[Items from a data source]

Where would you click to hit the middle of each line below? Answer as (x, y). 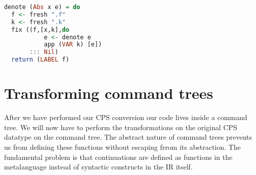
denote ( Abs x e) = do (42, 7)
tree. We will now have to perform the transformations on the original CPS (121, 127)
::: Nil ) (44, 52)
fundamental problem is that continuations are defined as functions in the (118, 157)
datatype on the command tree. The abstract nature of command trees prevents (128, 137)
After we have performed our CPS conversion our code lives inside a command (126, 117)
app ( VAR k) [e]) (73, 45)
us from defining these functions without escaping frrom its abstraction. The (122, 147)
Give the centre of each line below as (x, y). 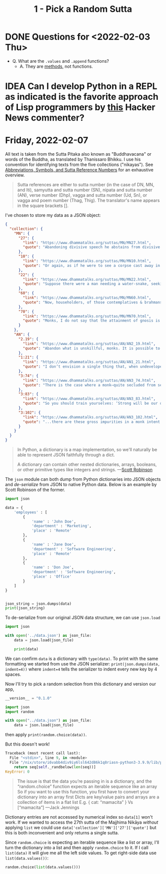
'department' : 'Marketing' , (62, 526)
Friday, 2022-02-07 (47, 141)
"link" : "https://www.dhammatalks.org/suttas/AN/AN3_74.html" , (89, 380)
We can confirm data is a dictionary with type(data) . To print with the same (82, 659)
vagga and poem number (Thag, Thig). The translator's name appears (88, 201)
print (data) (26, 649)
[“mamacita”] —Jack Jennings (48, 807)
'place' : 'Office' (51, 577)

### Action item
Leave out the images and write out the lines above exactly, from the one with "fundamental problem is" up to and including the one with "Friday, 2022-02-07 (47, 141)".

### Written solution
fundamental problem is that continuations are defined as functions in the (118, 157)
datatype on the command tree. The abstract nature of command trees prevents (128, 137)
After we have performed our CPS conversion our code lives inside a command (126, 117)
app ( VAR k) [e]) (73, 45)
us from defining these functions without escaping frrom its abstraction. The (122, 147)
Give the centre of each line below as (x, y). 
'department' : 'Marketing' , (62, 526)
Friday, 2022-02-07 (47, 141)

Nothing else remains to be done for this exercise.